# Symetre 2500 question



## JimD (May 25, 2004)

Need a little help.

Went to oil the reel after a little dunk and when I opened up the bail I had the spring system 7790-7787 popped out. Cannot seem to the it back together correctly. Anyone have directions or picture on how it goes back together and works ? 

Thanks,

Jim


----------



## Dipsay (Apr 28, 2006)

JimD said:


> Need a little help.
> 
> Went to oil the reel after a little dunk and when I opened up the bail I had the spring system 7790-7787 popped out. Cannot seem to the it back together correctly. Anyone have directions or picture on how it goes back together and works ?
> 
> ...


 Yeah those can be a little tricky sometimes to get back together. Here's the schematics . BTW was that a FJ or an RJ model? 
http://fish.shimano.com/publish/con.../index/customer_service0/Reel_Schematics.html


----------



## JimD (May 25, 2004)

Front Drag

If I look at the schematic I appear to be missing parts 7787 and 7788. I only saw the spring when I opened the cover.

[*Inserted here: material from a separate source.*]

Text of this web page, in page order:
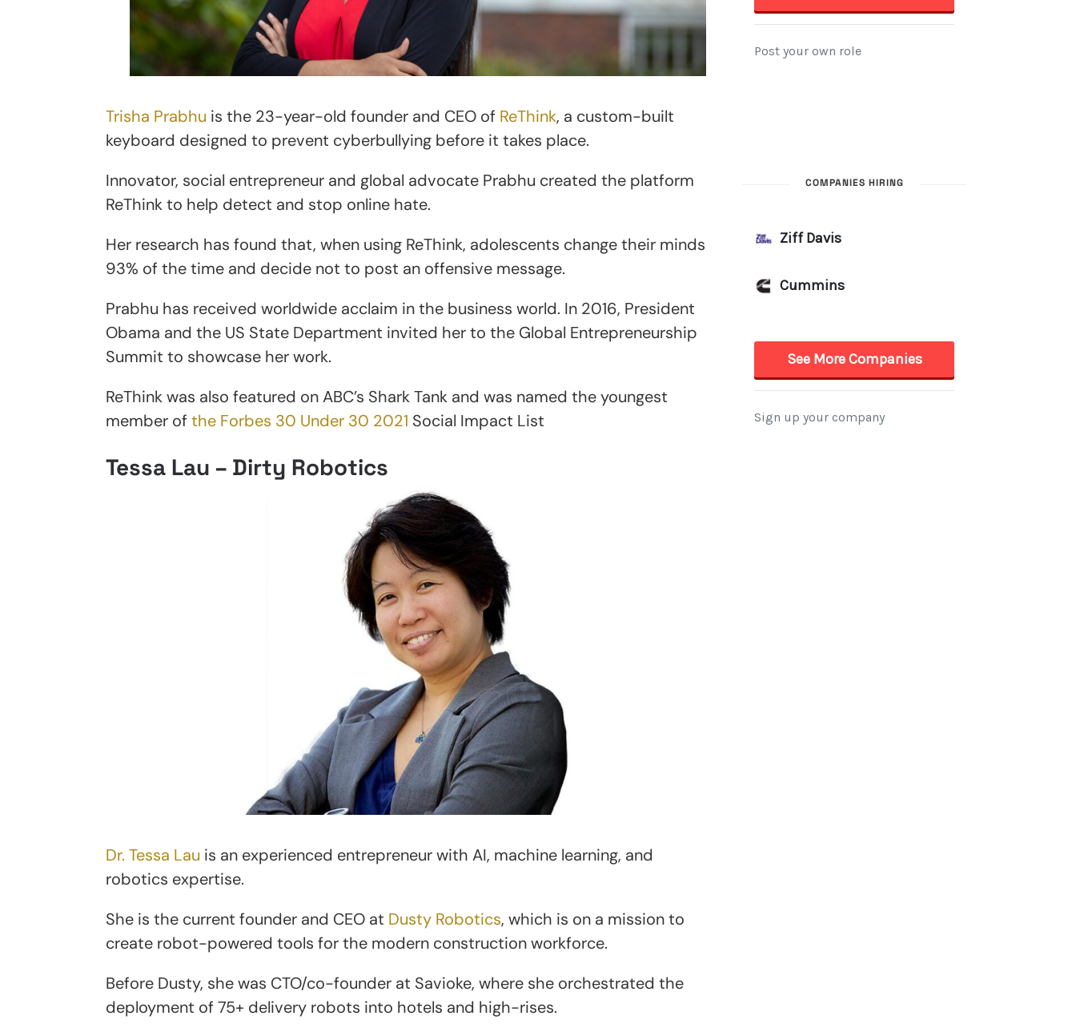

HOw do they fit together. NOt sure where the missing parts attach.

Any help appreciated.

Jim


----------



## wannaBfishin (Dec 6, 2009)

What's the difference between an FJ and the RJ Symetre. Don't see it on the Shimano Site.


----------



## MattK (Feb 9, 2006)

wannaBfishin said:


> What's the difference between an FJ and the RJ Symetre. Don't see it on the Shimano Site.


Front drag, rear drag.


----------



## MattK (Feb 9, 2006)

I assume its the SY2500FI. Here are some pics from a Stradic 2500 but it's basically the same system. Here's a copy of the schematics http://fish.shimano.com/media/fishing/SAC/techdocs/en/Spinning/04SY2500FI_v1_m56577569830616508.pdf. Hope this helps.


----------



## JimD (May 25, 2004)

Hey Matt,

You are great. 

You helped me get some old Curado 200 parts a few years ago.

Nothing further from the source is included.